** Opening Records supplied block **

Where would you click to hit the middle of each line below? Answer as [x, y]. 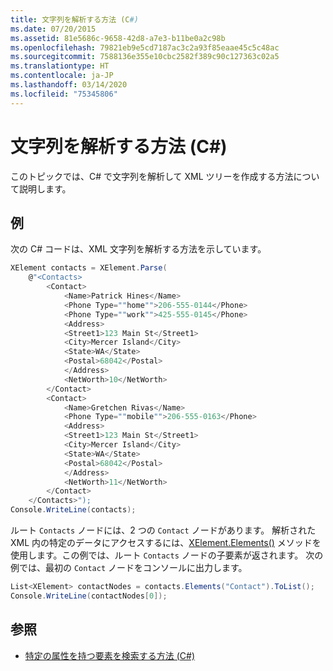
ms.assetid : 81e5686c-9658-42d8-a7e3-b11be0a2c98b [118, 38]
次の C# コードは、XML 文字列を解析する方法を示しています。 [138, 249]
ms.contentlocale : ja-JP [62, 76]
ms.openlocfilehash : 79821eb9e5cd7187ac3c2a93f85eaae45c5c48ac [145, 47]
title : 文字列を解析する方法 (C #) [74, 19]
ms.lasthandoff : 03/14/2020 [69, 85]
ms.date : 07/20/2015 [53, 29]
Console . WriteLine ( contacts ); [73, 510]
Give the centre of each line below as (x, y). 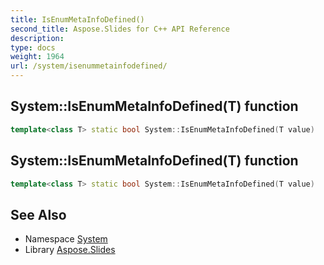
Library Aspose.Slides (70, 250)
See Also (38, 214)
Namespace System (66, 239)
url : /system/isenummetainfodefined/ (89, 66)
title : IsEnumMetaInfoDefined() (77, 19)
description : (37, 38)
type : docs (33, 47)
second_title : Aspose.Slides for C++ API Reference (120, 29)
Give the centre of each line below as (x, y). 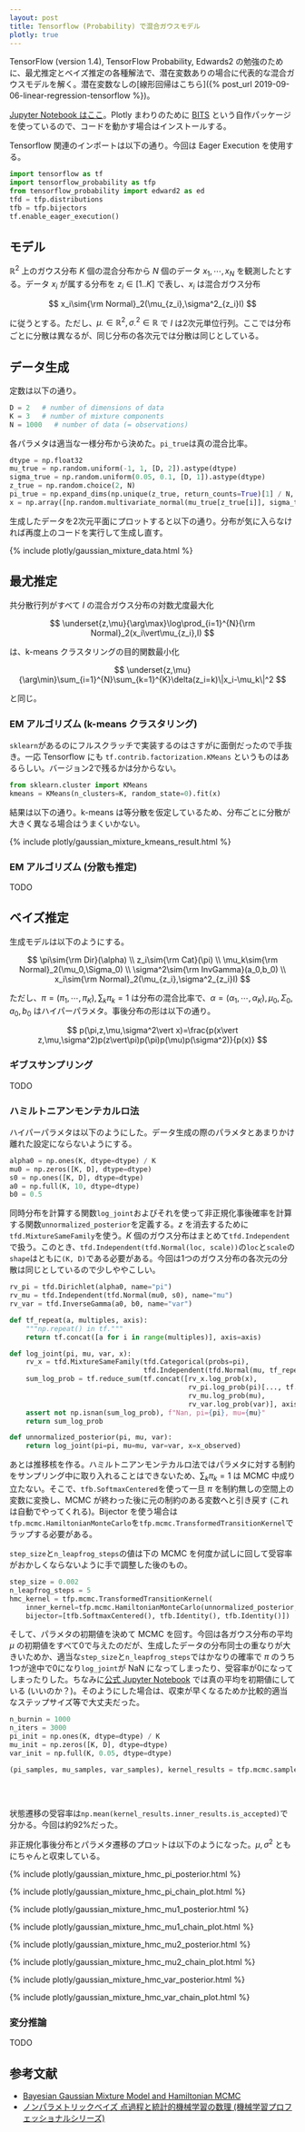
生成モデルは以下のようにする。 (69, 942)
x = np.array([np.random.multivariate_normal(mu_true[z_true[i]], (138, 502)
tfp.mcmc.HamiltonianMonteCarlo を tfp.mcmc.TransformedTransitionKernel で (152, 1523)
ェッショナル (46, 2118)
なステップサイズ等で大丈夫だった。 (77, 1703)
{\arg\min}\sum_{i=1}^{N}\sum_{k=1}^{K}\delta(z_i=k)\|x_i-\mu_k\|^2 (146, 679)
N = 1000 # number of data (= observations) (99, 424)
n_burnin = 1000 (40, 1720)
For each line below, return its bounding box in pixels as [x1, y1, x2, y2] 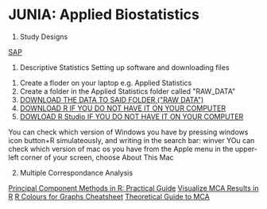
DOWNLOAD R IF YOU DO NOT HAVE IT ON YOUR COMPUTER [19, 103, 226, 113]
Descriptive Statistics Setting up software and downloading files [19, 62, 230, 72]
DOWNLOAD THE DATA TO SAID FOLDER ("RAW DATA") [19, 95, 204, 104]
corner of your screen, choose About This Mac [20, 153, 174, 162]
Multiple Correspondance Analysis [19, 168, 133, 177]
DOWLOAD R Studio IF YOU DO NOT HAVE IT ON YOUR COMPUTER [19, 111, 244, 121]
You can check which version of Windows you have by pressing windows [8, 127, 249, 137]
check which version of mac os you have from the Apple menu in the [8, 144, 234, 153]
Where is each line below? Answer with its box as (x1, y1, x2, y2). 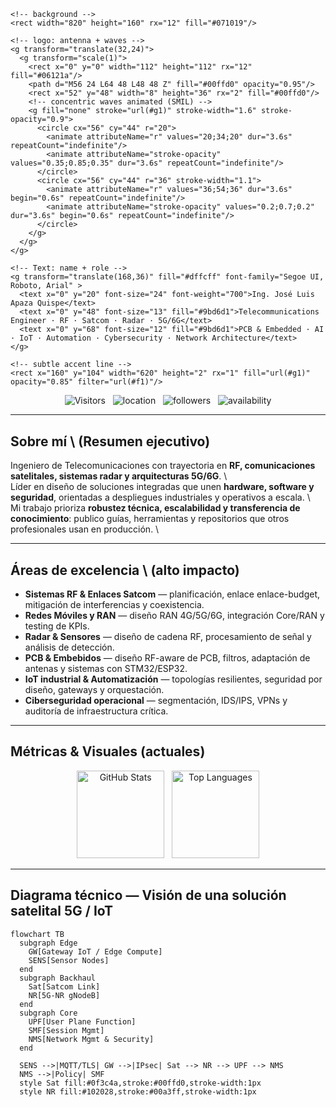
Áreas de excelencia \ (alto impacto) (10, 561, 240, 579)
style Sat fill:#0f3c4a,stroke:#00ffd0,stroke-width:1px (19, 1078, 262, 1088)
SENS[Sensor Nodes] (28, 955, 110, 965)
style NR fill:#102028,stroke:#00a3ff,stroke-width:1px (19, 1086, 257, 1097)
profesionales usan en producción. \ (10, 523, 160, 535)
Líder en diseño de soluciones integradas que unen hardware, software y (10, 481, 315, 493)
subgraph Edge (19, 938, 78, 948)
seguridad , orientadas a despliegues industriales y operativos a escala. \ (10, 491, 311, 504)
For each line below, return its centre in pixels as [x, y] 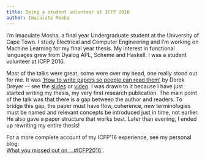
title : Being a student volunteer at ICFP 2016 [68, 12]
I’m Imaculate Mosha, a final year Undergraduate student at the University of [103, 35]
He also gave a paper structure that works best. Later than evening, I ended [102, 119]
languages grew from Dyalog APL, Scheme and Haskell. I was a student [96, 55]
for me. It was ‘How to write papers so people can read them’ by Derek [95, 80]
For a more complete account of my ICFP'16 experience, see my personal [99, 137]
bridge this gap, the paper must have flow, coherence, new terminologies [99, 105]
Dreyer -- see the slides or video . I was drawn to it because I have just [95, 86]
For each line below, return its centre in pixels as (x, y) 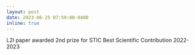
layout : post (23, 12)
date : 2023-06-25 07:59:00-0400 (47, 18)
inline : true (23, 23)
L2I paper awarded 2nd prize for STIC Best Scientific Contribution (89, 40)
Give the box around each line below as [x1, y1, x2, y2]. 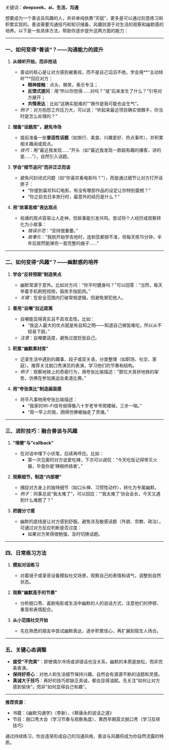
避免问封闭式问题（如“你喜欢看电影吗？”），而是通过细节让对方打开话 [20, 175, 163, 181]
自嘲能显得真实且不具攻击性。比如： [20, 316, 96, 322]
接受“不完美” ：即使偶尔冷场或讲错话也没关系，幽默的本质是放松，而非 [12, 658, 158, 665]
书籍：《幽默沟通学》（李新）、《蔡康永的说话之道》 [12, 710, 114, 716]
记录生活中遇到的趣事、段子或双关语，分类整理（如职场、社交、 [20, 356, 152, 362]
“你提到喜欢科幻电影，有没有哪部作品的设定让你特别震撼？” [27, 188, 151, 194]
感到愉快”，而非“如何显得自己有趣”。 [12, 684, 90, 690]
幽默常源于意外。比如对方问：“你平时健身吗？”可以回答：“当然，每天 [20, 282, 163, 288]

** Closing Records supplied block **

* Task directions *
An exact copy of the records above is needed, free of pictures.

* Answer box *
Where would you click to hit the middle of each line below? Answer as [x, y]. 
ms.assetid : 81e5686c-9658-42d8-a7e3-b11be0a2c98b [118, 38]
次の C# コードは、XML 文字列を解析する方法を示しています。 [138, 249]
ms.contentlocale : ja-JP [62, 76]
ms.openlocfilehash : 79821eb9e5cd7187ac3c2a93f85eaae45c5c48ac [145, 47]
title : 文字列を解析する方法 (C #) [74, 19]
ms.lasthandoff : 03/14/2020 [69, 85]
ms.date : 07/20/2015 [53, 29]
Console . WriteLine ( contacts ); [73, 510]
Give the centre of each line below as (x, y). 
Library Aspose.Slides (70, 250)
See Also (38, 214)
Namespace System (66, 239)
url : /system/isenummetainfodefined/ (89, 66)
title : IsEnumMetaInfoDefined() (77, 19)
description : (37, 38)
type : docs (33, 47)
second_title : Aspose.Slides for C++ API Reference (120, 29)
Give the centre of each line below as (x, y). 
生成モデルは以下のようにする。 (69, 942)
x = np.array([np.random.multivariate_normal(mu_true[z_true[i]], (138, 502)
tfp.mcmc.HamiltonianMonteCarlo を tfp.mcmc.TransformedTransitionKernel で (152, 1523)
ェッショナル (46, 2118)
なステップサイズ等で大丈夫だった。 (77, 1703)
{\arg\min}\sum_{i=1}^{N}\sum_{k=1}^{K}\delta(z_i=k)\|x_i-\mu_k\|^2 (146, 679)
N = 1000 # number of data (= observations) (99, 424)
n_burnin = 1000 (40, 1720)
For each line below, return its bounding box in pixels as [x1, y1, x2, y2] 
DOWNLOAD R IF YOU DO NOT HAVE IT ON YOUR COMPUTER [19, 103, 226, 113]
Descriptive Statistics Setting up software and downloading files [19, 62, 230, 72]
DOWNLOAD THE DATA TO SAID FOLDER ("RAW DATA") [19, 95, 204, 104]
corner of your screen, choose About This Mac [20, 153, 174, 162]
Multiple Correspondance Analysis [19, 168, 133, 177]
DOWLOAD R Studio IF YOU DO NOT HAVE IT ON YOUR COMPUTER [19, 111, 244, 121]
You can check which version of Windows you have by pressing windows [8, 127, 249, 137]
check which version of mac os you have from the Apple menu in the [8, 144, 234, 153]
Where is each line below? Answer with its box as (x1, y1, x2, y2). 
Áreas de excelencia \ (alto impacto) (10, 561, 240, 579)
style Sat fill:#0f3c4a,stroke:#00ffd0,stroke-width:1px (19, 1078, 262, 1088)
SENS[Sensor Nodes] (28, 955, 110, 965)
style NR fill:#102028,stroke:#00a3ff,stroke-width:1px (19, 1086, 257, 1097)
profesionales usan en producción. \ (10, 523, 160, 535)
Líder en diseño de soluciones integradas que unen hardware, software y (10, 481, 315, 493)
subgraph Edge (19, 938, 78, 948)
seguridad , orientadas a despliegues industriales y operativos a escala. \ (10, 491, 311, 504)
For each line below, return its centre in pixels as [x, y] 
title : Being a student volunteer at ICFP 2016 [68, 12]
I’m Imaculate Mosha, a final year Undergraduate student at the University of [103, 35]
He also gave a paper structure that works best. Later than evening, I ended [102, 119]
languages grew from Dyalog APL, Scheme and Haskell. I was a student [96, 55]
for me. It was ‘How to write papers so people can read them’ by Derek [95, 80]
For a more complete account of my ICFP'16 experience, see my personal [99, 137]
bridge this gap, the paper must have flow, coherence, new terminologies [99, 105]
Dreyer -- see the slides or video . I was drawn to it because I have just [95, 86]
For each line below, return its centre in pixels as (x, y) 
layout : post (23, 12)
date : 2023-06-25 07:59:00-0400 (47, 18)
inline : true (23, 23)
L2I paper awarded 2nd prize for STIC Best Scientific Contribution (89, 40)
Give the box around each line below as [x1, y1, x2, y2]. 
避免问封闭式问题（如“你喜欢看电影吗？”），而是通过细节让对方打开话 [20, 175, 163, 181]
自嘲能显得真实且不具攻击性。比如： [20, 316, 96, 322]
接受“不完美” ：即使偶尔冷场或讲错话也没关系，幽默的本质是放松，而非 [12, 658, 158, 665]
书籍：《幽默沟通学》（李新）、《蔡康永的说话之道》 [12, 710, 114, 716]
记录生活中遇到的趣事、段子或双关语，分类整理（如职场、社交、 [20, 356, 152, 362]
“你提到喜欢科幻电影，有没有哪部作品的设定让你特别震撼？” [27, 188, 151, 194]
感到愉快”，而非“如何显得自己有趣”。 [12, 684, 90, 690]
幽默常源于意外。比如对方问：“你平时健身吗？”可以回答：“当然，每天 [20, 282, 163, 288]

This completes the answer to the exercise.